CD21 and class I and/or II histocompatibility molecules have been claimed to be absent. Bcl-2 protein seems to be generally expressed, while fragmentary data are available concerning the occurrence of some molecules, such as CD10, MUM1/IRF4, PAX5/BSAP (B-cell Specific Activating Protein), Bcl-6.


Typically presents in adolescents and young adults with a median age of 35 years and a female predominance with a male.female ratio of 1:2. (Gaulard et al., 2008).


PMBL is an aggressive disease manifested by a localized, bulky mediastinal mass, often with pleural and pericardial effusions.
Symptoms at diagnosis are caused by the mediastinal mass, and complications such as superior vena cava syndrome are common at presentation.
Regional lymph nodes may be involved, but spread to distant nodal sites is uncommon. Less frequent, the disease involves extranodal sites, including the lung, kidneys, gastrointestinal organs or brain.


Morphologically, the thymic B-cells are medium to large cells having round or lobulated nuclei and abundant cytoplasm. In most cases, compartmentalizing sclerosis is observed, and sometimes tumor cells can resemble Hodgkin/Reed Sternberg cells.
The nodal architecture is typically diffuse, with occasional cases showing focal nodularity, and necrosis is sometimes seen.
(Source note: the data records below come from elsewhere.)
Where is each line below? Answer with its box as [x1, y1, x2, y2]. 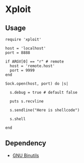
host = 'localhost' [5, 46, 46, 51]
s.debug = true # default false [10, 90, 78, 95]
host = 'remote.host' [10, 64, 55, 69]
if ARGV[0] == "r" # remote [5, 59, 64, 64]
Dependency [5, 139, 46, 147]
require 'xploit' [5, 37, 42, 42]
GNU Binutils [12, 152, 39, 158]
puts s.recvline [10, 99, 44, 104]
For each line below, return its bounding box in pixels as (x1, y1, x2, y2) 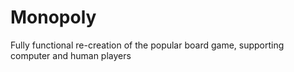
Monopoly (10, 6, 97, 29)
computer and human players (10, 49, 132, 61)
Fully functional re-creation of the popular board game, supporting (10, 39, 285, 51)
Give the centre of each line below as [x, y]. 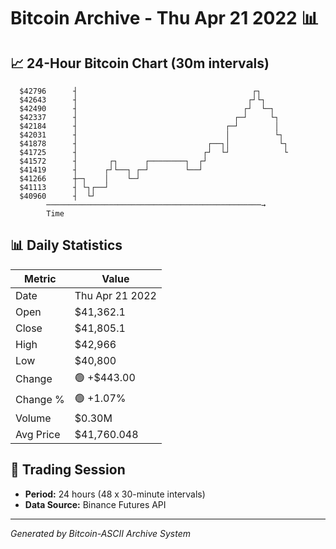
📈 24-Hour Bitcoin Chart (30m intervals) [140, 63]
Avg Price [38, 434]
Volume [33, 418]
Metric [40, 278]
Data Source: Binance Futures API [95, 504]
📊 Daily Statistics [66, 245]
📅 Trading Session [68, 470]
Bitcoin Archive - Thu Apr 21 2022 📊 [165, 18]
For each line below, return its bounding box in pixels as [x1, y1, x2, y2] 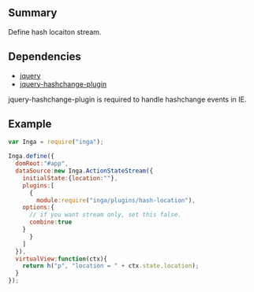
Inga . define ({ [8, 153, 55, 161]
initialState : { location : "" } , [22, 174, 118, 182]
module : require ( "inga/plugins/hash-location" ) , [36, 196, 196, 204]
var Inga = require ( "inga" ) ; [8, 138, 104, 146]
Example [8, 117, 52, 131]
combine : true [28, 218, 73, 227]
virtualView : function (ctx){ [15, 255, 108, 263]
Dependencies [8, 50, 81, 64]
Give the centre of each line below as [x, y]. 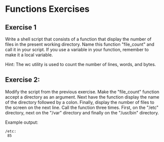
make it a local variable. [29, 55]
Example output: [22, 122]
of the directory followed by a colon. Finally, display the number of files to [80, 102]
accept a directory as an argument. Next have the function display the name [82, 97]
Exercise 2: [23, 80]
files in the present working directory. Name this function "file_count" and [80, 44]
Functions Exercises [47, 9]
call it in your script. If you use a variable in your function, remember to [77, 50]
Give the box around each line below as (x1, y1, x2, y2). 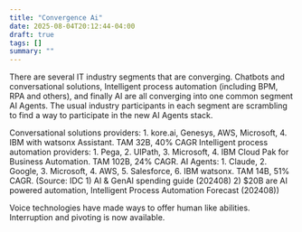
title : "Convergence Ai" (9, 13, 103, 23)
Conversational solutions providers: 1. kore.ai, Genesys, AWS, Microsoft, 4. (9, 127, 288, 138)
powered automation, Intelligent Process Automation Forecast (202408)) (9, 185, 280, 196)
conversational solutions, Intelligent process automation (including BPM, (9, 81, 278, 92)
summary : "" (9, 47, 54, 56)
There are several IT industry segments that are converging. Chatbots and (9, 71, 285, 82)
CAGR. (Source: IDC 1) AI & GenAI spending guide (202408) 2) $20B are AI (9, 175, 288, 186)
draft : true (9, 30, 54, 39)
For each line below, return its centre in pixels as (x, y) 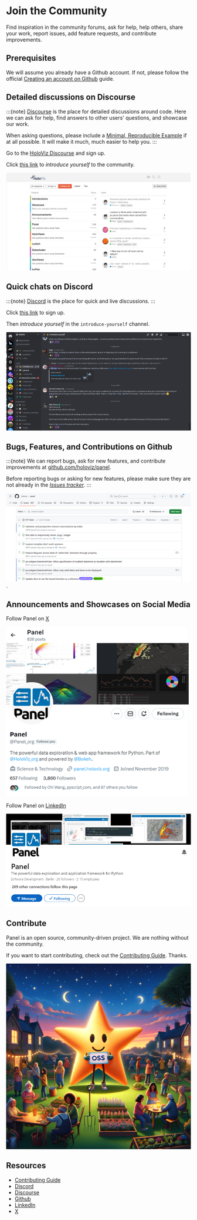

In making decisions about the initial treatment one must consider the long-term complications of mediastinal radiation in this population of patients who are predominantly young women.
R-CHOP followed by radiation has been effective in low-risk patients.
In high-risk disease and high rate of primary refractory disease DA- EPOCH-R without radiation is the best treatment option, followed or not of autologous stem cell transplantation.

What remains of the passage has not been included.